Understanding the interplay between the speed of light, wavelength, and frequency is pivotal in optics and physics. It's best described by the equation \(c = f \times \lambda\), where f stands for the frequency of light, and \lambda is the wavelength in a vacuum. When light enters different media, its speed decreases due to interaction with the material, though its frequency remains the same.

The refractive index of a material, often symbolized as n, measures how much the speed of light is reduced inside that material compared to its speed in a vacuum. Essentially, it provides a way to quantify how much a light ray bends, or refracts, when transitioning from one medium to another.

The index of refraction is calculated as the ratio of the speed of light in a vacuum (\(c\)) to the speed of light in the material (\(v\)): \(n = \frac{c}{v}\). A refractive index greater than 1 indicates the light slows down inside the material. For example, the given exercise mentions glass with a refractive index of 1.52, implying light moves slower in glass than in a vacuum. As the refractive index changes, the wavelength of light changes accordingly, while the frequency remains fixed.

Frequency, represented by f, is the number of oscillations (or cycles) that a wave undergoes per unit of time, typically measured in hertz (Hz). For light, this is the number of times the electromagnetic wave oscillates through a certain point each second.

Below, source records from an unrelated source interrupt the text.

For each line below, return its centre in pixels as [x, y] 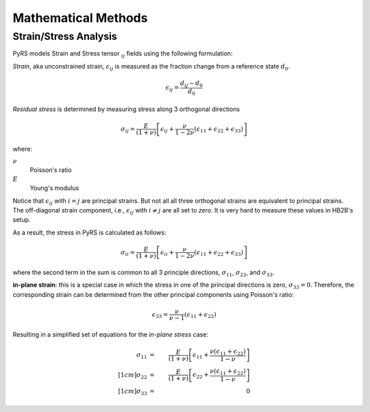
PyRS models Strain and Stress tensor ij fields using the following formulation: [123, 54]
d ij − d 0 [192, 84]
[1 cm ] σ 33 [133, 392]
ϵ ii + [167, 253]
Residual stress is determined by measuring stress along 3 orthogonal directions [126, 109]
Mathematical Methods [80, 18]
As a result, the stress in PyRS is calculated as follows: [89, 232]
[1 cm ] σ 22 [133, 376]
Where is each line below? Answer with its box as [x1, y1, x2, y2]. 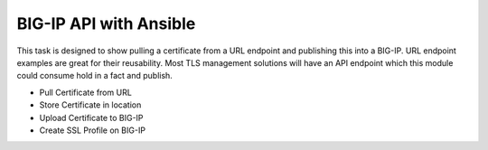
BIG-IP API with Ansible [16, 14, 196, 33]
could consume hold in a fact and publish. [16, 70, 174, 81]
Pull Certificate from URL [39, 87, 133, 98]
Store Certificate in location [39, 99, 142, 110]
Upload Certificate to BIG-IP [39, 112, 144, 123]
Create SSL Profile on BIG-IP [39, 125, 146, 136]
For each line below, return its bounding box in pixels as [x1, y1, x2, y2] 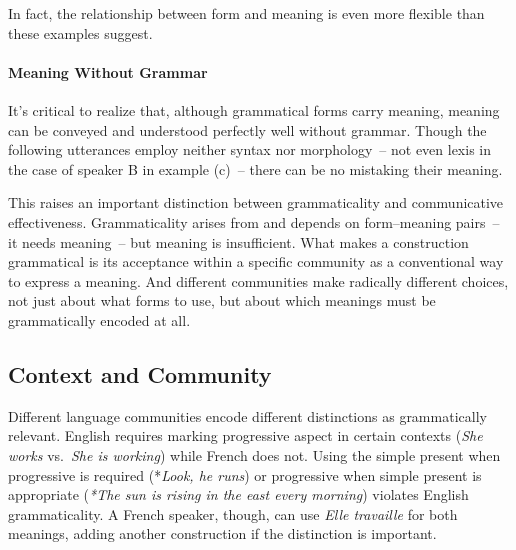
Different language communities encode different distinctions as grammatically [8, 405, 487, 426]
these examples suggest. [8, 22, 153, 43]
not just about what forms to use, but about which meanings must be [8, 290, 436, 311]
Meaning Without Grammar [8, 61, 208, 82]
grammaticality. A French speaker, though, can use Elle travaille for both [8, 503, 458, 524]
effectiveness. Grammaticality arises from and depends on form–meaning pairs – [8, 211, 500, 232]
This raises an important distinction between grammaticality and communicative [8, 192, 504, 213]
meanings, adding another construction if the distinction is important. [8, 523, 437, 544]
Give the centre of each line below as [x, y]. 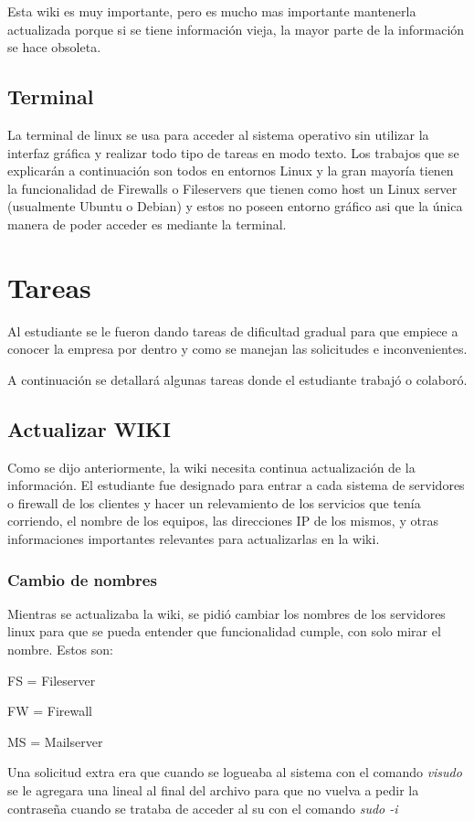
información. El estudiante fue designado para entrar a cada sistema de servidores [236, 485]
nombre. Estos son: [60, 650]
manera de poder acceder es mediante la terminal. [147, 224]
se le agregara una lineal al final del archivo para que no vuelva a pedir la [213, 790]
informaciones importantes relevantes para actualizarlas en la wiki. [194, 539]
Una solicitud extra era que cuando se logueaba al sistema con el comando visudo [235, 772]
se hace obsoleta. [54, 47]
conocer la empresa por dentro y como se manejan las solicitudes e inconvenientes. [237, 349]
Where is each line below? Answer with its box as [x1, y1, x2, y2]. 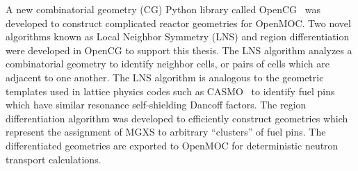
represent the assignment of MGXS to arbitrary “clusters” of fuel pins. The [6, 124, 326, 139]
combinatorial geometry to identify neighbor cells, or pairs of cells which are [6, 56, 329, 71]
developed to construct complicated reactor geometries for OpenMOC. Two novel [6, 15, 351, 30]
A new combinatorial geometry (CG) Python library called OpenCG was [6, 2, 320, 16]
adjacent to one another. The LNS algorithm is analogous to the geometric [6, 70, 324, 84]
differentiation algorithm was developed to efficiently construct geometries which [6, 111, 348, 125]
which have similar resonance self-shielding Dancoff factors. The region [6, 97, 307, 112]
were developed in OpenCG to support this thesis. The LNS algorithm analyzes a [6, 42, 352, 57]
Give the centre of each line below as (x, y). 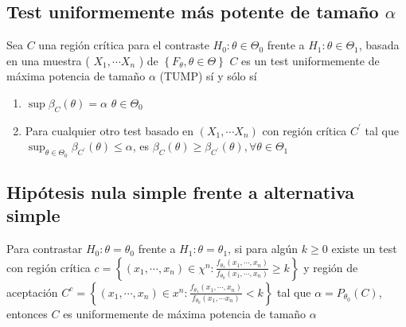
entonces (27, 313)
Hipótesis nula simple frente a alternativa (180, 191)
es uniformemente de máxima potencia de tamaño (185, 313)
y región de (331, 267)
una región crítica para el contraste (124, 45)
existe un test (364, 249)
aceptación (32, 292)
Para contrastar (45, 249)
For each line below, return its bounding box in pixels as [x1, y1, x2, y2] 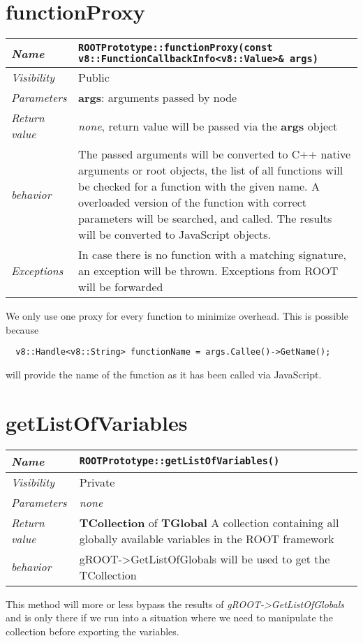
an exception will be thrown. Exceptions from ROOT [78, 263, 339, 279]
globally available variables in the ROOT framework [79, 530, 334, 547]
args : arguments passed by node [78, 89, 237, 106]
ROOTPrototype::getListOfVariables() [79, 455, 280, 467]
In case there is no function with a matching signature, [78, 246, 346, 263]
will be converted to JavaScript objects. [78, 226, 272, 243]
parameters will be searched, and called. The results [78, 210, 332, 227]
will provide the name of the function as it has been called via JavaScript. [6, 367, 322, 381]
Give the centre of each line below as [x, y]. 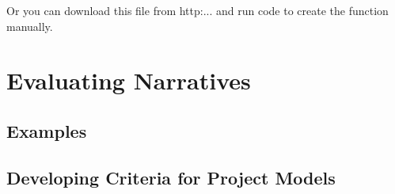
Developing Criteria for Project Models [171, 177]
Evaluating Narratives [129, 80]
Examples [47, 130]
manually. [30, 26]
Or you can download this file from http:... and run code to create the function [197, 10]
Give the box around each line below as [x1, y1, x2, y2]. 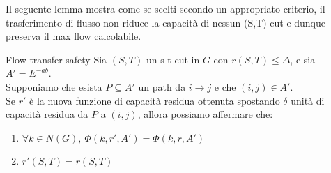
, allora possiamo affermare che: [137, 107, 273, 121]
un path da [138, 79, 186, 93]
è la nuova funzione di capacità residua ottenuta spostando [29, 93, 280, 107]
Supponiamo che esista [6, 79, 102, 93]
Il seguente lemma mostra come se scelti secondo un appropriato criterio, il [6, 1, 325, 15]
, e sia [290, 52, 316, 66]
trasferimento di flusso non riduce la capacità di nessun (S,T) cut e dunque [6, 15, 326, 29]
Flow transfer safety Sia [6, 52, 107, 66]
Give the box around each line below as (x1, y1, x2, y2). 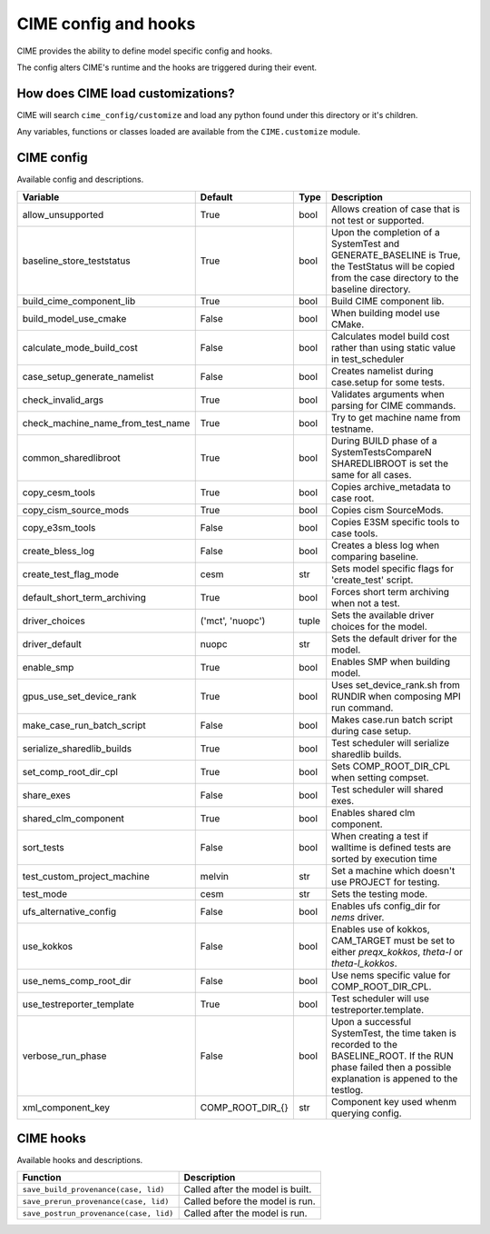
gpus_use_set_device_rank (22, 690, 137, 702)
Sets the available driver (331, 609, 435, 622)
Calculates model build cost (331, 330, 450, 343)
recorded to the (331, 1038, 398, 1050)
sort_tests (22, 841, 64, 853)
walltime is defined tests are (331, 841, 452, 853)
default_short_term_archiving (22, 591, 147, 603)
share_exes (22, 789, 72, 801)
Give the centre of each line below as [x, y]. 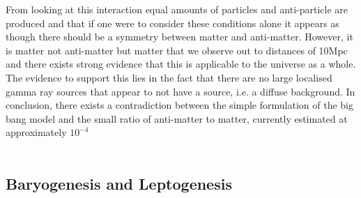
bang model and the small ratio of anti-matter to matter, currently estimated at [177, 118]
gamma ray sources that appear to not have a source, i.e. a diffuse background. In [180, 91]
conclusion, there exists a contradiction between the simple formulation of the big [179, 105]
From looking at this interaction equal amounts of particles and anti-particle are [177, 9]
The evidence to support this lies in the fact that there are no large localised [169, 77]
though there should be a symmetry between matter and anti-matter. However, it [179, 37]
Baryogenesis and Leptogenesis [119, 183]
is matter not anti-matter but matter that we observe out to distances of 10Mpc [177, 50]
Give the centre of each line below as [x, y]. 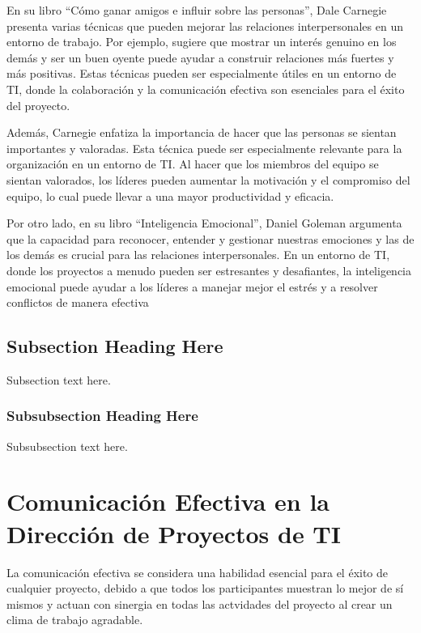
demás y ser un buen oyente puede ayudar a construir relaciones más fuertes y [200, 57]
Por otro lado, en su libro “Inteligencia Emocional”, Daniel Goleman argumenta [204, 223]
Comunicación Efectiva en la [168, 501]
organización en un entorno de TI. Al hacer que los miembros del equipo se [193, 164]
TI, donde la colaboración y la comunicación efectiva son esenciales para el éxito [206, 89]
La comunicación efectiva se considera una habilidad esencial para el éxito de [198, 572]
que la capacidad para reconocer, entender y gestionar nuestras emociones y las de [210, 238]
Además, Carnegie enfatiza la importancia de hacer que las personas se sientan [202, 132]
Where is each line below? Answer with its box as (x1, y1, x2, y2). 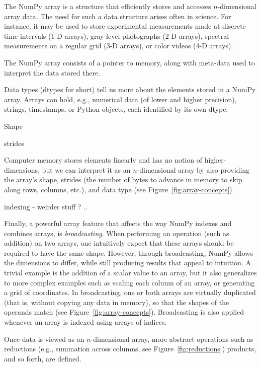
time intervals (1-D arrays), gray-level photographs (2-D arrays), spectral (4, 30, 229, 41)
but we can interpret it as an (42, 164, 131, 175)
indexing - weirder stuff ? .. (4, 201, 88, 211)
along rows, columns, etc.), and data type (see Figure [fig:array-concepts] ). (4, 184, 234, 194)
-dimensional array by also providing (137, 164, 250, 175)
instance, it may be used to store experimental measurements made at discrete (4, 21, 246, 31)
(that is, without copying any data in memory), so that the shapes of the (4, 297, 229, 307)
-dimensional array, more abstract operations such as (91, 333, 253, 344)

In the context of our exercise, the light frequency is given as \(5.80 \times 10^{14} \mathrm{ Hz}\). Frequency is an intrinsic property of light and remains constant regardless of the medium it travels through. When light enters a new medium and its speed changes, the frequency does not change, but its wavelength does. This change in wavelength is directly linked to the change in speed caused by the refractive index of the medium; a higher index will decrease the wavelength, as illustrated in the exercise's steps to determine the wavelength in glass.